Critical Points CLINICAL INVESTIGATION
Patient data compared with control group of 11 subjects matched for age and walking speed.
Significant differences between pretrained patients and controls. Patients had
Effect of Retraining on Patient Symptoms
The patient symptoms before and after gait retraining were evaluated with the symptom rating scale of the Cincinnati Knee Rating System (see Chapter 44, The Cincinnati Knee Rating System). A statistically significant improvement occurred in the pain scale (0–10 points) from a mean of 1.6 ± 0.9 points before training to 4.8 ± 2.3 points after training (P < .05) and in the partial giving-way scale from a mean of 2.4 ± 0.9 points before training to 5.2 ± 2.3 points after training (P < .05). Four of the 5 patients improved from experiencing moderate pain and instability with daily activities before retraining to walking several hours per day without appreciable symptoms. Because of this improvement, 2 patients did not require ligament reconstructive surgery after retraining.

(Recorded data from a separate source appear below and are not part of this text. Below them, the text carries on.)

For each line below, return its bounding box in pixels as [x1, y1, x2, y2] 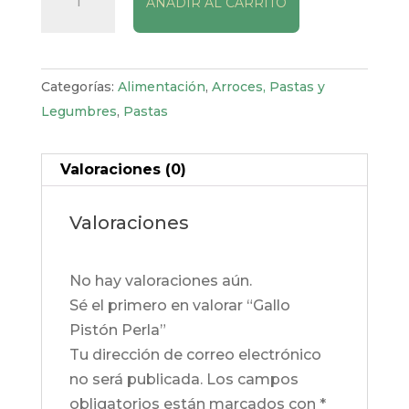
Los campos [205, 371, 299, 389]
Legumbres [40, 103, 117, 121]
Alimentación [117, 79, 205, 96]
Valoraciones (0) [59, 161, 186, 179]
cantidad [39, 46, 106, 64]
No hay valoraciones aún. [68, 272, 252, 290]
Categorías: [40, 79, 118, 96]
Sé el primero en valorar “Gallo [68, 297, 290, 315]
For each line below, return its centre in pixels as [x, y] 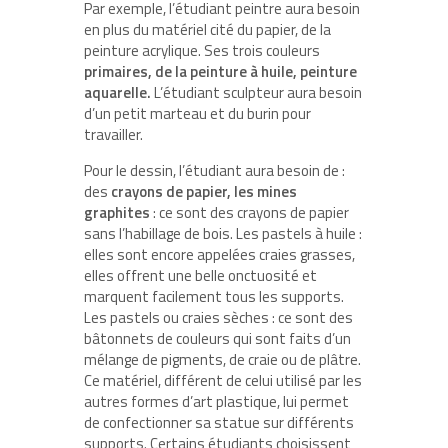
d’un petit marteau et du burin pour [197, 113]
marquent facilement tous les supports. [214, 296]
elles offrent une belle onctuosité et [200, 275]
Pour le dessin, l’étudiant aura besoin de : [214, 170]
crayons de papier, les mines [204, 191]
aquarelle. [117, 92]
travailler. [115, 134]
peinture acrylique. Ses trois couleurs [202, 50]
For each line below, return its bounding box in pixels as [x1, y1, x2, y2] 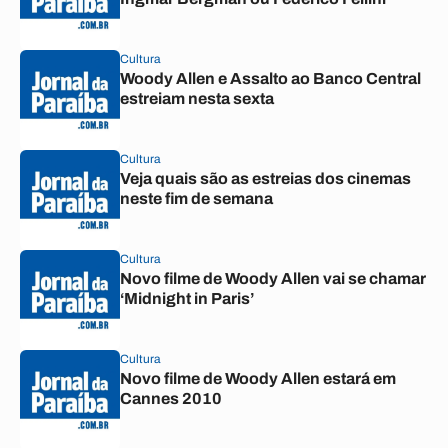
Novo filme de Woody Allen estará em [120, 370, 396, 387]
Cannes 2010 [120, 390, 222, 407]
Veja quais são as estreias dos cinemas [120, 170, 411, 187]
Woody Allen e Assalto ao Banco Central [120, 70, 421, 87]
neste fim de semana [120, 190, 273, 207]
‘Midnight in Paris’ [120, 290, 254, 307]
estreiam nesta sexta [120, 90, 274, 107]
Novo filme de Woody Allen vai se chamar [120, 270, 426, 287]

A 32-year-old physical therapist with chronic ACL deficiency of the left knee had given up strenuous athletics in order to avoid ACL reconstruction. She had no pain, swelling, or giving-way for several years. The patient participated in a light recreational volleyball game and experienced a partial giving-way episode. She presented with increasing medial joint line pain and a feeling of knee instability and believed she required ACL reconstruction. The patient had a bilateral standing physiologic varus recurvatum and walked with marked varus recurvatum thrust to the left lower extremity (Fig. 34-11). She was unaware that her gait pattern had changed. and the obvious hyperextension thrust became readily apparent to her after it was revealed under examination. The patient underwent the gait-retraining program and adapted to a normal gait pattern. Within 3 weeks, her medial joint pain and instability symptoms resolved. She returned to her preinjury compensated status and had no further symptoms to warrant ACL reconstruction. Because she was a physical therapist and could understand the retraining program, she had a fast response.
A 38-year-old woman presented 1 year after a motor vehicle accident with a diagnosis of a PCL rupture. She experienced frequent instability and shifting episodes and severe medial joint line pain. Physical examination revealed marked quadriceps atrophy, 12 mm of increased posterior tibial translation, 10 mm of increased lateral joint opening, 15° of increased external tibial rotation, and a varus alignment. On standing alignment, the patient showed a varus position, but did not demonstrate a varus recurvatum. However, on walking with increased forces, a severe varus recurvatum occurred with every step (Fig. 34-12). The patient first underwent gait retraining to correct the varus thrust and rehabilitation for quadriceps muscle strengthening for 3 months. Then, an opening wedge osteotomy was performed to correct the varus osseous malalignment, followed 6 months later with a PCL and posterolateral reconstruction.
A 24-year-old woman presented 2 years after a motor vehicle accident with a severe gait abnormality and limp on the left lower extremity (Fig. 34-13). She had pain throughout the knee joint. Physical examination revealed complete deficiency of the PCL and posterolateral structures. The patient had seen three other orthopaedic surgeons who were all reluctant to perform surgery owing to the severe gait abnormality and lower extremity muscle atrophy. She required 6 months of gait retraining. Although she was never fully able to control her knee stability, she did experience marked improvement and could consciously control the severe varus recurvatum.